[Stored data entries]
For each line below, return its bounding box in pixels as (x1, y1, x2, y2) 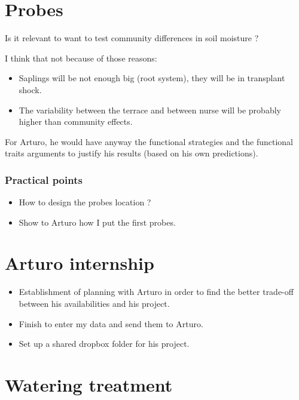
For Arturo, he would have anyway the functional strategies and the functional (5, 135, 293, 147)
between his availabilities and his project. (19, 297, 170, 309)
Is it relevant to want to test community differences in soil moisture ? (5, 32, 259, 44)
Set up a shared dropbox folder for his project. (19, 337, 190, 350)
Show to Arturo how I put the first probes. (19, 216, 176, 228)
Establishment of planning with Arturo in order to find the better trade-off (19, 285, 294, 298)
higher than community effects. (19, 115, 133, 128)
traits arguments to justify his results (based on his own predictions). (5, 147, 258, 159)
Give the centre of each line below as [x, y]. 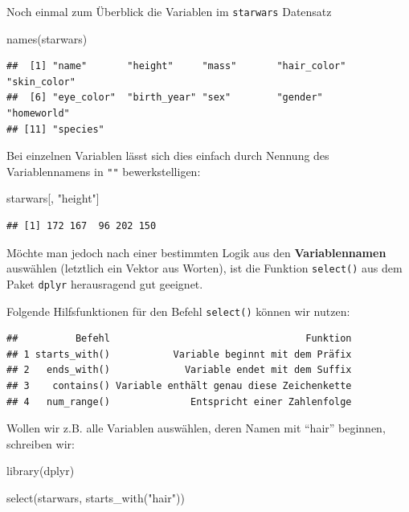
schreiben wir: [41, 443]
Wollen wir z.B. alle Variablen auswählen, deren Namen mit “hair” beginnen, [196, 428]
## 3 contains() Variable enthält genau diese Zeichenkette [179, 386]
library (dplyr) [41, 471]
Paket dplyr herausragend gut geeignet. [105, 283]
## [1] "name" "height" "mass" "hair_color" [176, 66]
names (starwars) [47, 38]
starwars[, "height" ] [53, 198]
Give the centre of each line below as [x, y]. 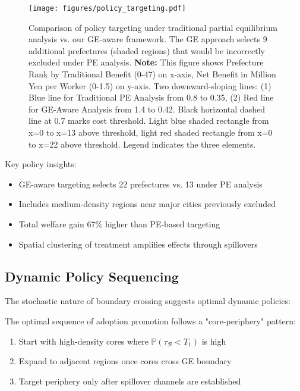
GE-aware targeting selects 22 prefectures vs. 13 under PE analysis [140, 184]
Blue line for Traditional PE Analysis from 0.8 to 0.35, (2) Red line [151, 97]
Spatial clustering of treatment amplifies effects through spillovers [138, 244]
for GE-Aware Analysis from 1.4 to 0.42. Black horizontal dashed [147, 109]
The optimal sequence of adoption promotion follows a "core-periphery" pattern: [150, 320]
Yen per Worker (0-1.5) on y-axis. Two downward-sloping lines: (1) [150, 85]
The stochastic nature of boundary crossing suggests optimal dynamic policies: [148, 301]
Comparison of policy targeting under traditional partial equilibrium [153, 27]
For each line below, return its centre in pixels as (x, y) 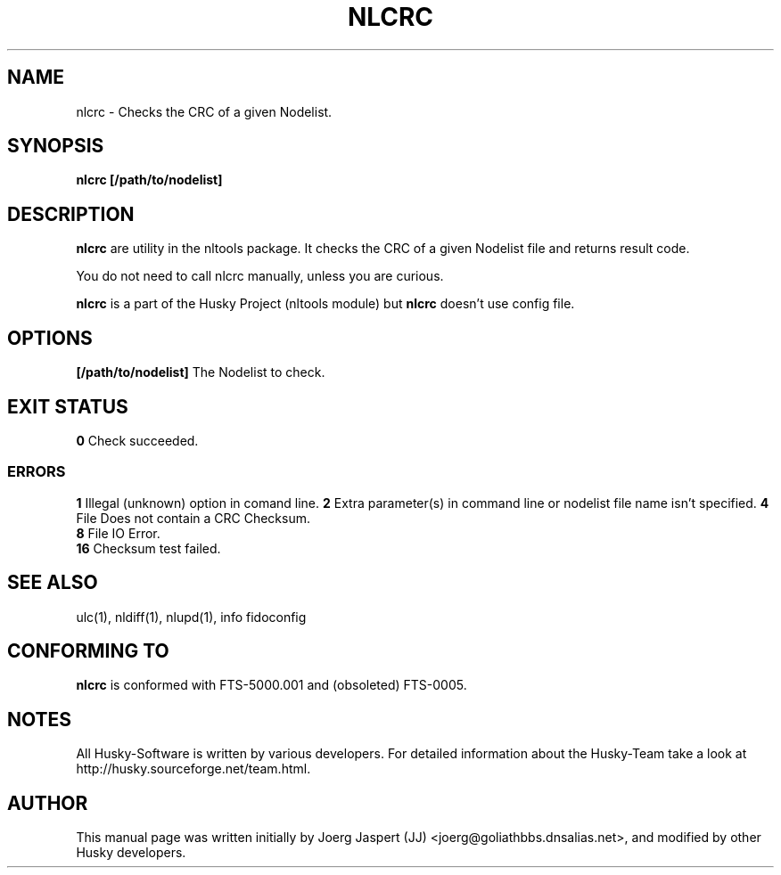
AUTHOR (48, 803)
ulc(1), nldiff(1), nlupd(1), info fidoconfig (191, 617)
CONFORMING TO (88, 650)
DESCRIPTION (71, 214)
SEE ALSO (53, 583)
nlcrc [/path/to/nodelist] (149, 180)
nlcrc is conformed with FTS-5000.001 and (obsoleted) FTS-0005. (271, 685)
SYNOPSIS (56, 146)
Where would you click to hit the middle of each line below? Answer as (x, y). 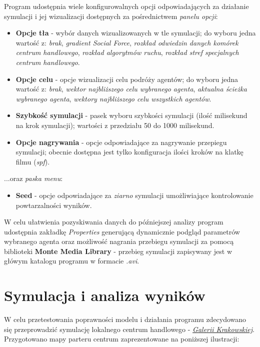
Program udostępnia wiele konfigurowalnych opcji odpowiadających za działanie (126, 6)
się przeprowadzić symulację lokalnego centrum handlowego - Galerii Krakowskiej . (129, 329)
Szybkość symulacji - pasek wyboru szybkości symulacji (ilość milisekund (131, 115)
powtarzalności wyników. (54, 205)
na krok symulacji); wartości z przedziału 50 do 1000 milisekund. (115, 125)
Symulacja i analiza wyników (105, 295)
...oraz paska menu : (33, 178)
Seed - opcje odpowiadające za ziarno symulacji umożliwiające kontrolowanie (134, 195)
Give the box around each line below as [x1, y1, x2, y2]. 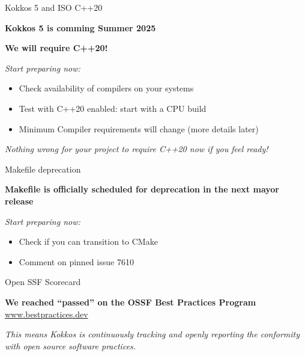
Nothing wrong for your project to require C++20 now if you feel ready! [5, 143, 268, 155]
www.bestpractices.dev [5, 307, 88, 320]
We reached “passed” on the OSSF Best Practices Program [5, 295, 256, 308]
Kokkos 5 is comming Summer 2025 [5, 21, 156, 34]
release [5, 194, 34, 207]
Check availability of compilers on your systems [19, 82, 194, 94]
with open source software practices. [5, 339, 136, 352]
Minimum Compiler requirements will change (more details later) [19, 122, 259, 135]
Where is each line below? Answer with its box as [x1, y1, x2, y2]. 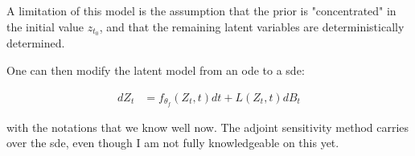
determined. [6, 35, 65, 51]
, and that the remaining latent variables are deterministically [99, 18, 405, 35]
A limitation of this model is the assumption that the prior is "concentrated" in [6, 2, 397, 18]
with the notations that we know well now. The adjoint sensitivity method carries [6, 118, 409, 135]
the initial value [6, 18, 84, 35]
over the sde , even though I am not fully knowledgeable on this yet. [6, 134, 339, 151]
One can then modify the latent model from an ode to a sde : [6, 62, 305, 79]
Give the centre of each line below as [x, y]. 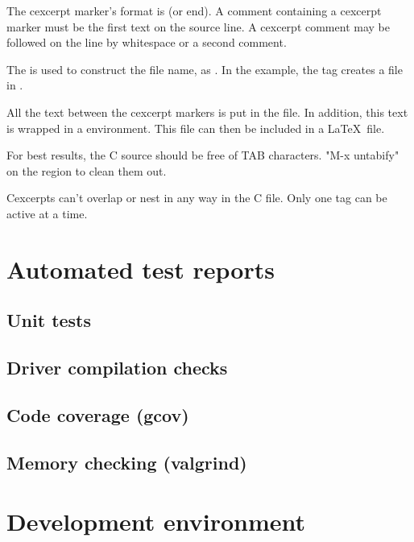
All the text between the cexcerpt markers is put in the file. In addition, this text [207, 112]
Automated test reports [141, 269]
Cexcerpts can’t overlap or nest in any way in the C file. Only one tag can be [197, 198]
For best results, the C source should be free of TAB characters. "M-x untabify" [203, 155]
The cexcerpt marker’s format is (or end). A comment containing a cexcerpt [194, 10]
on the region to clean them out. [87, 170]
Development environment [156, 521]
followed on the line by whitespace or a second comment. [147, 42]
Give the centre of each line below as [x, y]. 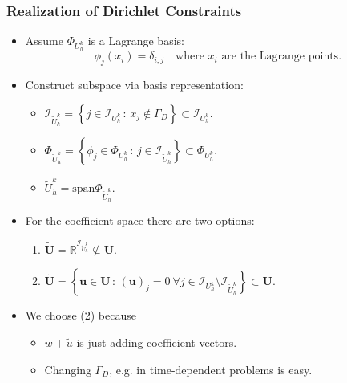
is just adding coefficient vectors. [157, 342]
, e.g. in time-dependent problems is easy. [211, 369]
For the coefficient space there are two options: [140, 220]
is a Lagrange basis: [136, 41]
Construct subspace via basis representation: [134, 85]
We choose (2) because [81, 315]
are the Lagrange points [280, 57]
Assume [44, 41]
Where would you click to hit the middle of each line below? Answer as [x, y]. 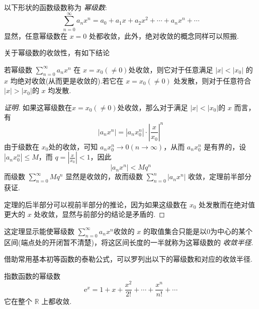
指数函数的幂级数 [32, 276]
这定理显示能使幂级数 [39, 231]
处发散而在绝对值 [227, 204]
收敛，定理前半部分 [220, 176]
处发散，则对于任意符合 [212, 80]
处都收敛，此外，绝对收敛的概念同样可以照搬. [164, 35]
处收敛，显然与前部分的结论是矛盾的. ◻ [99, 214]
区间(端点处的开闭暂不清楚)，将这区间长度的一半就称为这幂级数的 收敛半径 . [129, 242]

= Exercise aim =
Out of the entries, report each line that contains the word "between".

= Response below =
between his availabilities and his project. (19, 297, 170, 309)
All the text between the cexcerpt markers is put in the file. In addition, this text [207, 112]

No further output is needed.